DartMinHash: Fast Sketching for Weighted Sets
This work provides a faster algorithm for weighted minwise hashing, benefiting applications in similarity search and large-scale kernel machines, but it is incremental as it builds on existing techniques like BagMinHash.
The paper tackles the problem of fast weighted minwise hashing for similarity search and kernel machines, introducing DartMinHash which achieves expected time O(k log k + ||x||_0 log(||x||_1 + 1/||x||_1)) and shows 10x speedups in common use cases compared to prior methods.

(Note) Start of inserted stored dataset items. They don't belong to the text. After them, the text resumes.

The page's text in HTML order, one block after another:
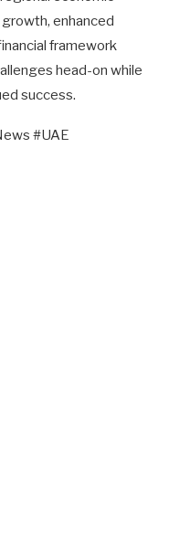
enhanced
framework
head-on while
success.
#UAE
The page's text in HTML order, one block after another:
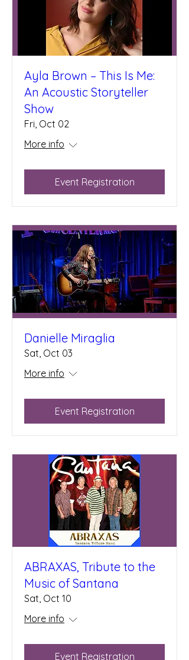
Ayla Brown – This Is Me:
An Acoustic Storyteller
Show
Fri, Oct 02
More info
Event Registration
Danielle Miraglia
Sat, Oct 03
More info
Event Registration
ABRAXAS, Tribute to the
Music of Santana
Sat, Oct 10
More info
Event Registration

Weighted minwise hashing is a standard dimensionality reduction technique with applications to similarity search and large-scale kernel machines. We introduce a simple algorithm that takes a weighted set $x \in \mathbb{R}_{\geq 0}^{d}$ and computes $k$ independent minhashes in expected time $O(k \log k + \Vert x \Vert_{0}\log( \Vert x \Vert_1 + 1/\Vert x \Vert_1))$, improving upon the state-of-the-art BagMinHash algorithm (KDD '18) and representing the fastest weighted minhash algorithm for sparse data. Our experiments show running times that scale better with $k$ and $\Vert x \Vert_0$ compared to ICWS (ICDM '10) and BagMinhash, obtaining $10$x speedups in common use cases. Our approach also gives rise to a technique for computing fully independent locality-sensitive hash values for $(L, K)$-parameterized approximate near neighbor search under weighted Jaccard similarity in optimal expected time $O(LK + \Vert x \Vert_0)$, improving on prior work even in the case of unweighted sets.